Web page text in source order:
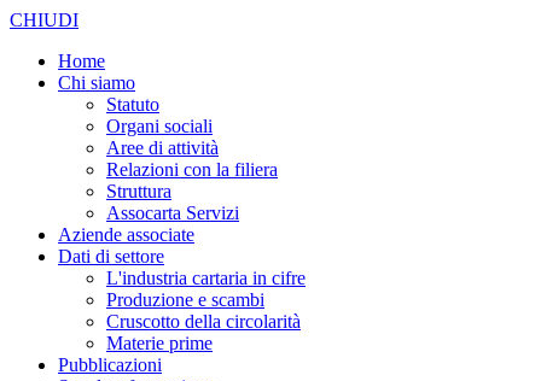
CHIUDI
Home
Chi siamo
Statuto
Organi sociali
Aree di attività
Relazioni con la filiera
Struttura
Assocarta Servizi
Aziende associate
Dati di settore
L'industria cartaria in cifre
Produzione e scambi
Cruscotto della circolarità
Materie prime
Pubblicazioni
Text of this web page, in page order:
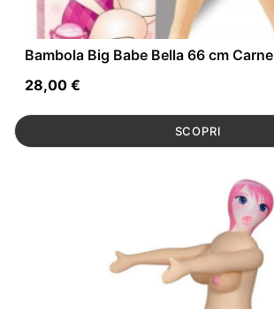
Bambola Big Babe Bella 66 cm Carne
28,00 €
SCOPRI
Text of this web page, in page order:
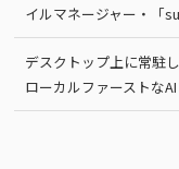
イルマネージャー・「
デスクトップ上に常駐
ローカルファーストな
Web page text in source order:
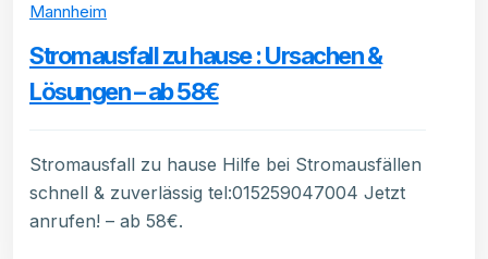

#### Assignment:
Set down the material once more, exactly, with the pictures omitted.

#### Response to this exercise:
Web page text in source order:
CHIUDI
Home
Chi siamo
Statuto
Organi sociali
Aree di attività
Relazioni con la filiera
Struttura
Assocarta Servizi
Aziende associate
Dati di settore
L'industria cartaria in cifre
Produzione e scambi
Cruscotto della circolarità
Materie prime
Pubblicazioni
Text of this web page, in page order:
Bambola Big Babe Bella 66 cm Carne
28,00 €
SCOPRI
Text of this web page, in page order:
イルマネージャー・「
デスクトップ上に常駐
ローカルファーストな
Web page text in source order:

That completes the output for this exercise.